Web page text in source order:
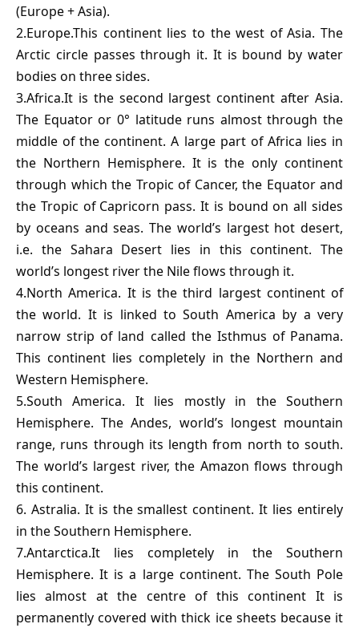
(Europe + Asia).
2.Europe.This continent lies to the west of Asia. The
Arctic circle passes through it. It is bound by water
bodies on three sides.
3.Africa.It is the second largest continent after Asia.
The Equator or 0° latitude runs almost through the
middle of the continent. A large part of Africa lies in
the Northern Hemisphere. It is the only continent
through which the Tropic of Cancer, the Equator and
the Tropic of Capricorn pass. It is bound on all sides
by oceans and seas. The world’s largest hot desert,
i.e. the Sahara Desert lies in this continent. The
world’s longest river the Nile flows through it.
4.North America. It is the third largest continent of
the world. It is linked to South America by a very
narrow strip of land called the Isthmus of Panama.
This continent lies completely in the Northern and
Western Hemisphere.
5.South America. It lies mostly in the Southern
Hemisphere. The Andes, world’s longest mountain
range, runs through its length from north to south.
The world’s largest river, the Amazon flows through
this continent.
6. Astralia. It is the smallest continent. It lies entirely
in the Southern Hemisphere.
7.Antarctica.It lies completely in the Southern
Hemisphere. It is a large continent. The South Pole
lies almost at the centre of this continent It is
permanently covered with thick ice sheets because it

· · · · ·

**Work task:** The answer must be every line from the entries above that holds the string "through".

**Problem solution:**
Arctic circle passes through it. It is bound by water
The Equator or 0° latitude runs almost through the
through which the Tropic of Cancer, the Equator and
world’s longest river the Nile flows through it.
range, runs through its length from north to south.
The world’s largest river, the Amazon flows through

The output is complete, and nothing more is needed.